1. Boolean Sourcing String Generation
The single highest-leverage recruiting prompt is one that generates a tight Boolean string you can paste directly into LinkedIn Recruiter, GitHub search, or Google X-Ray. Most AI-generated booleans are either too broad (returning 10,000 noisy profiles) or too narrow (returning 12). The key is giving the model explicit constraints on seniority, must-have skills, and explicit exclusions.

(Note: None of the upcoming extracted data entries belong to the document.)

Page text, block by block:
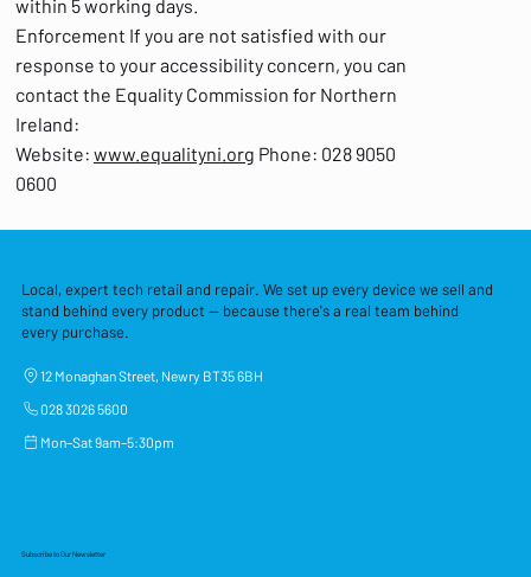
within 5 working days.
Enforcement If you are not satisfied with our
response to your accessibility concern, you can
contact the Equality Commission for Northern
Ireland:
Website: www.equalityni.org Phone: 028 9050
0600
Local, expert tech retail and repair. We set up every device we sell and
stand behind every product — because there's a real team behind
every purchase.
12 Monaghan Street, Newry BT35 6BH
028 3026 5600
Mon–Sat 9am–5:30pm
Subscribe to Our Newsletter
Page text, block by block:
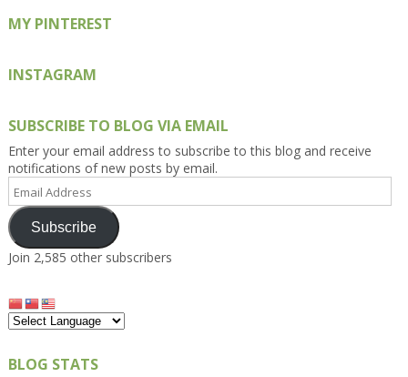
MY PINTEREST
INSTAGRAM
SUBSCRIBE TO BLOG VIA EMAIL
Enter your email address to subscribe to this blog and receive
notifications of new posts by email.
Email
Address
Subscribe
Join 2,585 other subscribers
BLOG STATS
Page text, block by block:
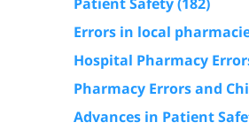
Errors in local
Hospital Pharmacy
Pharmacy Errors and
Advances in Patient
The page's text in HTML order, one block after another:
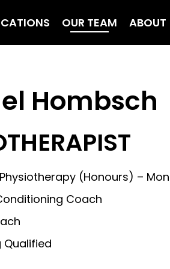
OUR TEAM ABOUT
Hombsch
(Honours) –
Coach
Qualified

**Prompt — LinkedIn Recruiter Boolean:** ``` You are a senior technical recruiter specializing in software engineering talent acquisition. Generate a LinkedIn Recruiter Boolean search string for a [ROLE TITLE] position with these requirements: - Must-have skills: [SKILL 1], [SKILL 2], [SKILL 3] - Preferred skills: [SKILL 4], [SKILL 5] - Seniority: [YEARS] years minimum, exclude interns and students - Location: [CITY/REGION], open to remote from [COUNTRIES] - Industry: [INDUSTRY], exclude [EXCLUDED INDUSTRY] - Title variations to include: [ALT TITLE 1], [ALT TITLE 2] - Exclude titles: [EXCLUDE TITLE 1], [EXCLUDE TITLE 2] Output: One optimized Boolean string using AND, OR, NOT operators and parentheses grouping. Then explain each clause in 1 sentence each. ```
**Prompt — Google X-Ray sourcing for GitHub profiles:** ``` Generate a Google X-Ray search string to find GitHub profiles of [ROLE] engineers who have public repositories in [TECH STACK]. The person should appear to have worked on [TYPE OF PROJECT]. Include the site: operator targeting github.com/[username pattern]. Output the raw search string only, then a second version adding filetype:pdf to surface any linked resumes. ```
**Why this works:** Specifying output format (Boolean string, then clause explanations) prevents the model from producing a paragraph of advice instead of a usable search string. Claude Opus 4 tends to over-explain; adding 'output the raw string only' on the first line fixes this across all models.